**Task**
Reproduce the full listing below unchanged, apart from the pictures.

**Information shown**
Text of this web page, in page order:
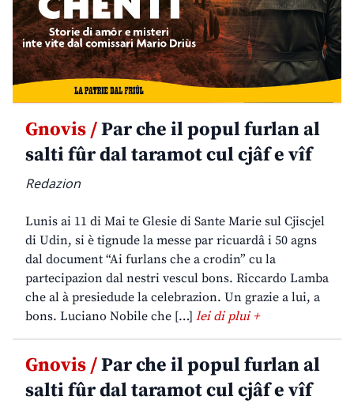
Gnovis /Par che il popul furlan al
salti fûr dal taramot cul cjâf e vîf
Redazion
Lunis ai 11 di Mai te Glesie di Sante Marie sul Cjiscjel
di Udin, si è tignude la messe par ricuardâ i 50 agns
dal document “Ai furlans che a crodin” cu la
partecipazion dal nestri vescul bons. Riccardo Lamba
che al à presiedude la celebrazion. Un grazie a lui, a
bons. Luciano Nobile che […] lei di plui +
Gnovis /Par che il popul furlan al
salti fûr dal taramot cul cjâf e vîf
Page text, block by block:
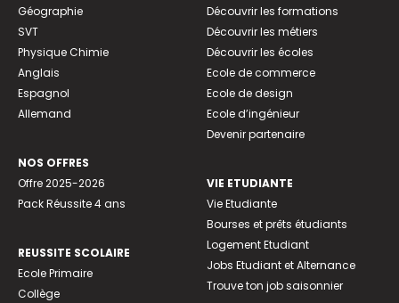
Géographie
SVT
Physique Chimie
Anglais
Espagnol
Allemand
NOS OFFRES
Offre 2025-2026
Pack Réussite 4 ans
REUSSITE SCOLAIRE
Ecole Primaire
Collège
Découvrir les formations
Découvrir les métiers
Découvrir les écoles
Ecole de commerce
Ecole de design
Ecole d’ingénieur
Devenir partenaire
VIE ETUDIANTE
Vie Etudiante
Bourses et prêts étudiants
Logement Etudiant
Jobs Etudiant et Alternance
Trouve ton job saisonnier
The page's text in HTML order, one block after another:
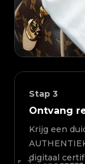
Stap 3
Ontvang
Krijg een
digitaal
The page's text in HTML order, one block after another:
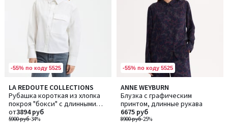
-55% по коду 5525
LA REDOUTE COLLECTIONS
Рубашка короткая из хлопка
покроя "бокси" с длинными
рукавами
5900 руб-34%
от3894 руб
-55% по коду 5525
ANNE WEYBURN
Блузка с графическим
принтом, длинные рукава
8900 руб-25%
6675 руб

**Answer section**
Text of this web page, in page order:
Gnovis /Par che il popul furlan al
salti fûr dal taramot cul cjâf e vîf
Redazion
Lunis ai 11 di Mai te Glesie di Sante Marie sul Cjiscjel
di Udin, si è tignude la messe par ricuardâ i 50 agns
dal document “Ai furlans che a crodin” cu la
partecipazion dal nestri vescul bons. Riccardo Lamba
che al à presiedude la celebrazion. Un grazie a lui, a
bons. Luciano Nobile che […] lei di plui +
Gnovis /Par che il popul furlan al
salti fûr dal taramot cul cjâf e vîf
Page text, block by block:
Géographie
SVT
Physique Chimie
Anglais
Espagnol
Allemand
NOS OFFRES
Offre 2025-2026
Pack Réussite 4 ans
REUSSITE SCOLAIRE
Ecole Primaire
Collège
Découvrir les formations
Découvrir les métiers
Découvrir les écoles
Ecole de commerce
Ecole de design
Ecole d’ingénieur
Devenir partenaire
VIE ETUDIANTE
Vie Etudiante
Bourses et prêts étudiants
Logement Etudiant
Jobs Etudiant et Alternance
Trouve ton job saisonnier
The page's text in HTML order, one block after another:
Stap 3
Ontvang
Krijg een
digitaal
The page's text in HTML order, one block after another:
-55% по коду 5525
LA REDOUTE COLLECTIONS
Рубашка короткая из хлопка
покроя "бокси" с длинными
рукавами
5900 руб-34%
от3894 руб
-55% по коду 5525
ANNE WEYBURN
Блузка с графическим
принтом, длинные рукава
8900 руб-25%
6675 руб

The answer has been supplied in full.